What to do |
For the material below, the expected output is exactly the lines between the line holding "deletion on CKAN. [39, 54]" and the line holding "extracting information from", inclusive, with pictures left out.

Listed entries |
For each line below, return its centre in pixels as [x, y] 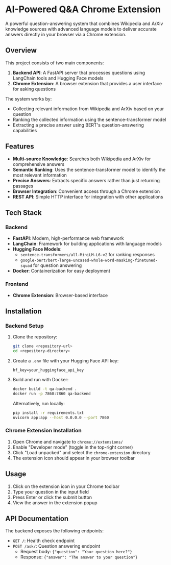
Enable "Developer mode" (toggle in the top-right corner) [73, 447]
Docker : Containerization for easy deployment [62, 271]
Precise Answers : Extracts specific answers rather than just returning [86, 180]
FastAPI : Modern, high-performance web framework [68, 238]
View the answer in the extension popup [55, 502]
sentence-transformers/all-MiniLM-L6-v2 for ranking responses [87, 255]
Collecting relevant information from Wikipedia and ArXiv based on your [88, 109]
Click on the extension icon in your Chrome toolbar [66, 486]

* * *

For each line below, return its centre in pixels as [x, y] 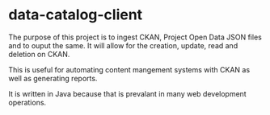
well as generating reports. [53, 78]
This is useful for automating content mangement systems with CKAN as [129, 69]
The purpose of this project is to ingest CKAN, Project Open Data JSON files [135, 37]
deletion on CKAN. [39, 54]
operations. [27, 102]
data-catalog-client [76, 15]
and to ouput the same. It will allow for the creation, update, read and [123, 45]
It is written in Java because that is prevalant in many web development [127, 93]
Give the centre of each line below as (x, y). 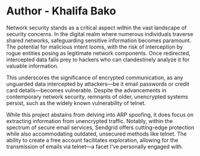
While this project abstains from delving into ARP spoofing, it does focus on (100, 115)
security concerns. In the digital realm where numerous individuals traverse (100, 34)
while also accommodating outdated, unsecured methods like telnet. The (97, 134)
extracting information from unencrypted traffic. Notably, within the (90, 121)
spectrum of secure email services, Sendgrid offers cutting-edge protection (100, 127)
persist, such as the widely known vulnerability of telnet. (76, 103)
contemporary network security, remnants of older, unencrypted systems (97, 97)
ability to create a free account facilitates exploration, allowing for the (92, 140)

Result for this exercise |
deletion on CKAN. [39, 54]
operations. [27, 102]
data-catalog-client [76, 15]
and to ouput the same. It will allow for the creation, update, read and [123, 45]
It is written in Java because that is prevalant in many web development [127, 93]
Give the centre of each line below as (x, y). 
While this project abstains from delving into ARP spoofing, it does focus on (100, 115)
security concerns. In the digital realm where numerous individuals traverse (100, 34)
while also accommodating outdated, unsecured methods like telnet. The (97, 134)
extracting information from unencrypted traffic. Notably, within the (90, 121)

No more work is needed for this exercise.